Winter 2020-2021
IMS, Universität Stuttgart
Tweets with hashtag #Cyberpunk2077 collected using the twitter API and tweepy
Retrieved features:
- created_at
- text
- user location
- user description
- geo
- coordinates
- place
- retweet count
- favorite count
- lang
Retrieval count by date:
Date | Retrieved Tweet Count |
---|---|
Jan 4th, 2021 | 39490 |
Jan 24th, 2021 | 8177 |
We have 5 different xml schemas that can be found in the /schema folder. They are:
- TweetDataSchema.xsd, a schema for defining the Tweets.
- HashTagSchema.xsd, a schema only for hashtags.
- HashTagSchemaWithTweet.xsd, a schema for hashtags with the Tweets under the hasgtag.
- LocationSchema.xsd, a schema only for user locations.
- LocationSchemaWithTweet.xsd, a schema for user locations with the Tweets under the user location.
The folder /schema/XqueryResults contains 10 different Xquery methods that we have developed in order to query the xml file "all_tweets_merge.xml" which can be found in the /generated folder. The xml file was generated from the "TweetDataSchema.xsd" in the folder /schema. The /schema/XqueryResults folder contains both the xquery (xq) and the respective xml result. We used an application called BaseX to run the xquery methods.
/data
: contains the csv file/db
: contains the sqlite database/generated
: contains the generated xml/view
: scripts for generating xml views/schema
: contains the schemas to validate generated xml
Create a virtual env using the requirements.py file. Or if you are using Anaconda, create a conda env and then install from this file.
# venv
python3 -m venv ./venv
# or python depending on your os
source venv/bin/activate
# check the appropriate command for windows
pip install -r requirements.txt
# for anaconda
conda create -n ttw python=3 -y
conda activate ttw
pip install -r requirements.txt
The entrypoint here is app.py
. It'll connect to the database and then you can call DataFactory
methods to fetch data. Use the methods for generating XML
and validate them. Check the generated
directory
for some generated and validated xml files.

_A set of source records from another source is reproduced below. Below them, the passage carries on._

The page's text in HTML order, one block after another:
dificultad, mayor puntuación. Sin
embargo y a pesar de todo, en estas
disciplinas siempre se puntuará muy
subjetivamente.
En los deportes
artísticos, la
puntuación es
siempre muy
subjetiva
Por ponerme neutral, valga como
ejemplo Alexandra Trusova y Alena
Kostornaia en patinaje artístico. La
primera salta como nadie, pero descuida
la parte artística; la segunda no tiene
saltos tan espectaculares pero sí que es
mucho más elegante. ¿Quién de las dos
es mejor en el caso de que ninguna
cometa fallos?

If you want to use the DataFactory
class, which connects to the database and provides helper methods for running queries,
there are commented examples in app.py
.
In case you want to connect to the Twitter API and fetch new data you can do so by running data/tweetdata.py
. Make
sure that you've your API keys and credentials ready to run the script.
# credentials
consumer_key = ''
consumer_secret = ''
access_token = ''
access_token_secret = ''
Please make sure to use the generated directory for storing generated xml files.